▸ Exercise requirements:
Apart from the images, the records below need to be copied exactly.

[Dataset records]
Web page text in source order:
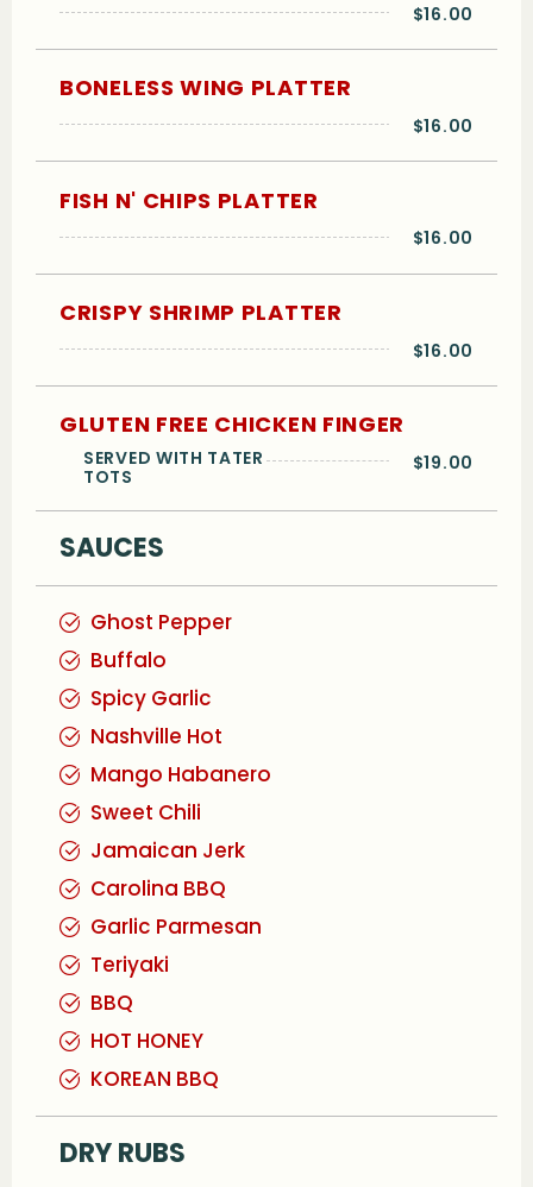
$16.00
BONELESS WING PLATTER
$16.00
FISH N' CHIPS PLATTER
$16.00
CRISPY SHRIMP PLATTER
$16.00
GLUTEN FREE CHICKEN FINGER
SERVED WITH TATER
TOTS
$19.00
SAUCES
Ghost Pepper
Buffalo
Spicy Garlic
Nashville Hot
Mango Habanero
Sweet Chili
Jamaican Jerk
Carolina BBQ
Garlic Parmesan
Teriyaki
BBQ
HOT HONEY
KOREAN BBQ
DRY RUBS
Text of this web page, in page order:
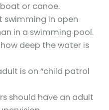
or canoe.
swimming in open
in a swimming pool.
deep the water is
is on “child patrol
should have an adult
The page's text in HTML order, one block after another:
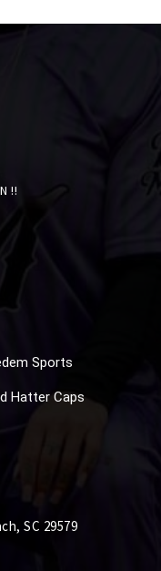
!!
Sports
Hatter Caps
SC 29579
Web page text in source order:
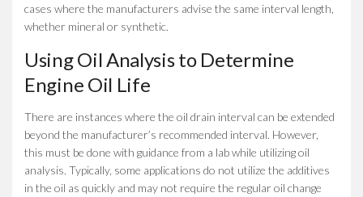
cases where the manufacturers advise the same interval length,
whether mineral or synthetic.
Using Oil Analysis to Determine
Engine Oil Life
There are instances where the oil drain interval can be extended
beyond the manufacturer’s recommended interval. However,
this must be done with guidance from a lab while utilizing oil
analysis. Typically, some applications do not utilize the additives
in the oil as quickly and may not require the regular oil change
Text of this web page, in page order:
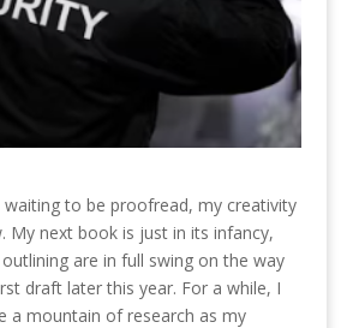
waiting to be proofread, my creativity
My next book is just in its infancy,
are in full swing on the way
draft later this year. For a while, I
a mountain of research as my

▸ Response box:
Web page text in source order:
$16.00
BONELESS WING PLATTER
$16.00
FISH N' CHIPS PLATTER
$16.00
CRISPY SHRIMP PLATTER
$16.00
GLUTEN FREE CHICKEN FINGER
SERVED WITH TATER
TOTS
$19.00
SAUCES
Ghost Pepper
Buffalo
Spicy Garlic
Nashville Hot
Mango Habanero
Sweet Chili
Jamaican Jerk
Carolina BBQ
Garlic Parmesan
Teriyaki
BBQ
HOT HONEY
KOREAN BBQ
DRY RUBS
Text of this web page, in page order:
or canoe.
swimming in open
in a swimming pool.
deep the water is
is on “child patrol
should have an adult
The page's text in HTML order, one block after another:
!!
Sports
Hatter Caps
SC 29579
Web page text in source order:
cases where the manufacturers advise the same interval length,
whether mineral or synthetic.
Using Oil Analysis to Determine
Engine Oil Life
There are instances where the oil drain interval can be extended
beyond the manufacturer’s recommended interval. However,
this must be done with guidance from a lab while utilizing oil
analysis. Typically, some applications do not utilize the additives
in the oil as quickly and may not require the regular oil change
Text of this web page, in page order:
waiting to be proofread, my creativity
My next book is just in its infancy,
are in full swing on the way
draft later this year. For a while, I
a mountain of research as my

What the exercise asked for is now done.